Electric cars aren’t the only electric vehicles that need faster charging. Penske Truck Leasing, an arm of the vast Penske motorsports and business empire, has installed 14 DC fast-charging stations for electric commercial trucks at four of its facilities in Southern California. The company believes these are the first operational fast-charging stations in the United States designed specifically for commercial trucks.

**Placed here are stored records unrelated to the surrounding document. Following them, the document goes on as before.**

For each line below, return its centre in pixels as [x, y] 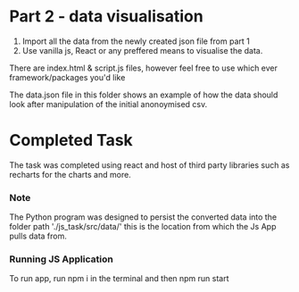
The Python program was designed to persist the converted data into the [143, 217]
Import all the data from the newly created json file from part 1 [136, 41]
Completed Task [71, 141]
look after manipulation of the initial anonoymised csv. [108, 104]
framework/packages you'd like [67, 77]
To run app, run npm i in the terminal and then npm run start [119, 279]
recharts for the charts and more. [70, 174]
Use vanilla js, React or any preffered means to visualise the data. [142, 50]
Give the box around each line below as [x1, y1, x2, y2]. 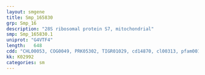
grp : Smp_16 [6, 20, 37, 26]
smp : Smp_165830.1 [6, 31, 53, 37]
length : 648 [6, 43, 43, 49]
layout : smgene [6, 8, 45, 15]
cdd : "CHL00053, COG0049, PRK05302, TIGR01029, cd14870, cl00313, [6, 48, 179, 54]
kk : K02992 [6, 54, 34, 60]
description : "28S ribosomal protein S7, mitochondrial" [6, 25, 154, 32]
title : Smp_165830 [6, 15, 53, 21]
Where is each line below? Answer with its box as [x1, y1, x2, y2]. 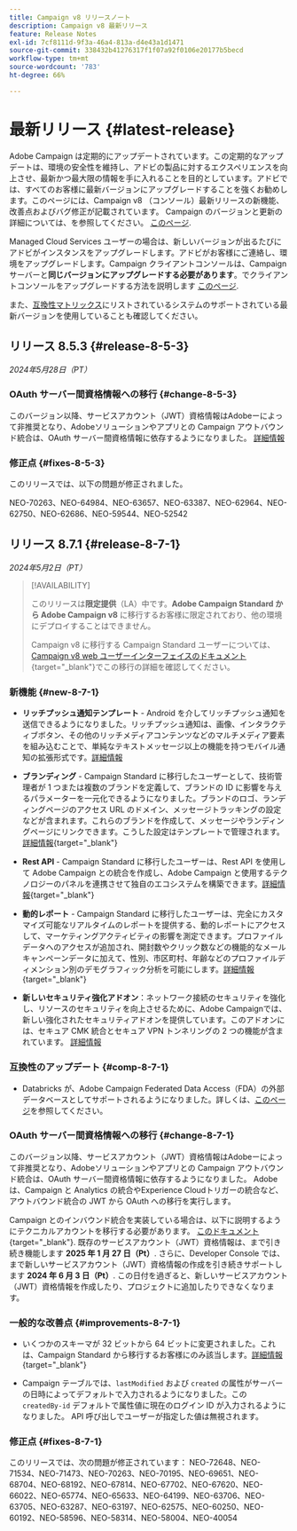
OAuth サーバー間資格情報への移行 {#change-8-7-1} [9, 1129, 235, 1141]
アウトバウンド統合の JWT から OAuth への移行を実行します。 [9, 1196, 237, 1206]
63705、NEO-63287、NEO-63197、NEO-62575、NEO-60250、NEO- [9, 1502, 264, 1512]
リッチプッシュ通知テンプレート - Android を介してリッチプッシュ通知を [21, 707, 286, 719]
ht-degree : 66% [9, 71, 66, 80]
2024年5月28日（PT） [9, 364, 92, 375]
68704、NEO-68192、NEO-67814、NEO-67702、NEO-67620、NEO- [9, 1480, 263, 1490]
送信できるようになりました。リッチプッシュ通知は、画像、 [21, 719, 240, 730]

DC fast-charging stations connect directly to a vehicle’s battery pack, which is what makes them faster than Level 2 AC stations. While grid electricity is AC, the batteries use DC current. The need to convert from AC to DC makes Level 2 AC stations inherently slower than their DC fast-charging counterparts. DC fast-charging stations for electric passenger cars, such as Tesla’s Supercharger stations, are becoming more common, although they still lag behind Level 2 AC stations.

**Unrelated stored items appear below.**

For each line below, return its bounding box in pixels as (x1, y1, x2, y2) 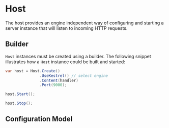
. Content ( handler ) (39, 78, 79, 83)
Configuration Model (5, 115, 73, 123)
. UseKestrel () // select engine (39, 73, 108, 78)
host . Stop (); (5, 101, 33, 106)
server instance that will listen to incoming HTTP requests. (5, 25, 128, 31)
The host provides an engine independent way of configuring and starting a (5, 20, 164, 26)
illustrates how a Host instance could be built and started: (5, 59, 126, 65)
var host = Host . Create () (5, 68, 60, 73)
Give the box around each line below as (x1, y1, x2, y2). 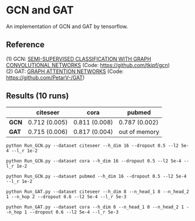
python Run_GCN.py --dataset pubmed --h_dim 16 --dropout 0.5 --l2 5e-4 (6, 173, 187, 179)
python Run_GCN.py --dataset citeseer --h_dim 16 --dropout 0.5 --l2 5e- (6, 143, 190, 149)
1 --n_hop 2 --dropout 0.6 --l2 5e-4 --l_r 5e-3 (6, 194, 127, 199)
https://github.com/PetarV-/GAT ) (6, 74, 85, 81)
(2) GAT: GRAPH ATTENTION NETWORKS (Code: (6, 68, 124, 75)
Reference (6, 40, 45, 50)
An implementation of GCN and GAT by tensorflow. (6, 23, 128, 30)
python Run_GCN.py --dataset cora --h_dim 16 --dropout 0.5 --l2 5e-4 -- (6, 158, 190, 164)
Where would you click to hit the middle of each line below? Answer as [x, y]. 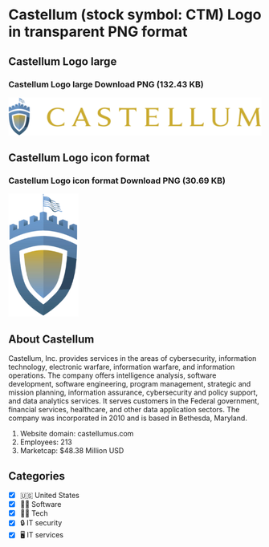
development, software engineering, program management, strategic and [130, 384]
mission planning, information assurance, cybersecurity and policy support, [133, 393]
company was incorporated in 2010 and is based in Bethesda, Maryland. [128, 418]
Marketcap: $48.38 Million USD [72, 451]
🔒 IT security [41, 523]
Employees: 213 [46, 442]
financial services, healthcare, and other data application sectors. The [124, 410]
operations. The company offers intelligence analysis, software [112, 375]
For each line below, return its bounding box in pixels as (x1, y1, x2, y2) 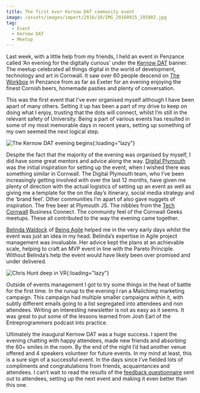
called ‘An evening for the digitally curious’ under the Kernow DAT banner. (6, 59, 188, 66)
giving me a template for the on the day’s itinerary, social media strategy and (6, 189, 195, 196)
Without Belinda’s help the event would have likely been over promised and (6, 251, 191, 259)
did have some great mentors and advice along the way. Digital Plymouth (6, 158, 186, 164)
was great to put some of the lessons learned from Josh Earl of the (6, 313, 171, 320)
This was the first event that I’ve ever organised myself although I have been (6, 96, 195, 103)
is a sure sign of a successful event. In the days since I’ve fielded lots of (6, 356, 183, 363)
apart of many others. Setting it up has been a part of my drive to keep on (6, 103, 187, 109)
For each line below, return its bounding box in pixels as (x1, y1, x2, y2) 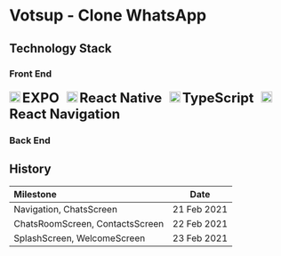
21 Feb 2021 (172, 203, 229, 215)
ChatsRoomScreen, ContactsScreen (13, 217, 165, 229)
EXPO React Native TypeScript (21, 90, 254, 107)
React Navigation (9, 106, 121, 123)
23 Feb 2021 (172, 232, 229, 244)
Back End (9, 134, 51, 147)
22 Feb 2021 (172, 217, 229, 229)
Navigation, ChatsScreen (13, 203, 118, 215)
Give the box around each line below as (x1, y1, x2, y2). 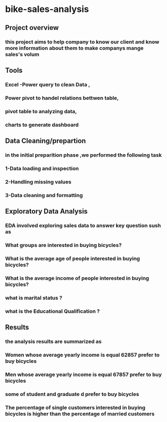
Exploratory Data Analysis (5, 207, 88, 215)
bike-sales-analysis (5, 3, 89, 15)
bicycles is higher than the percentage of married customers (5, 410, 155, 417)
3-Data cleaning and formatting (5, 192, 83, 199)
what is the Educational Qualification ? (5, 308, 100, 315)
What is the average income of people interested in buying (5, 274, 149, 281)
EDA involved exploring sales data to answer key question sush (5, 222, 161, 229)
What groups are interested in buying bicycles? (5, 241, 122, 248)
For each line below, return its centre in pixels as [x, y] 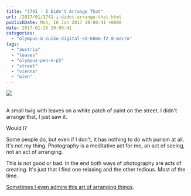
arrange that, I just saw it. [37, 117]
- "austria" [26, 50]
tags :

Penske installed its first commercial-truck fast-charging stations in San Diego, Chino, Anaheim, and La Mirada, California. Each station can charge at a rate of 50 kilowatts to 150 kW, according to Penske. The company didn’t quote a specific charging time, but said stations could recharge a Class 8 tractor in less than half a shift. Penske plans to add at least six more stations in the near future.
The fast-charging stations will support Penske’s small fleet of electric trucks. The company recently took delivery of 10 Freightliner eCascadia Class 8 tractors, 10 Freightliner eM2 medium-duty box trucks, and will soon get a batch of smaller Fuso eCanter delivery trucks. All three models are manufactured by Mercedes-Benz parent Daimler’s commercial-truck division. Many other companies have discussed building electric trucks, but Daimler is actually putting them in customer’s hands, albeit on a small scale.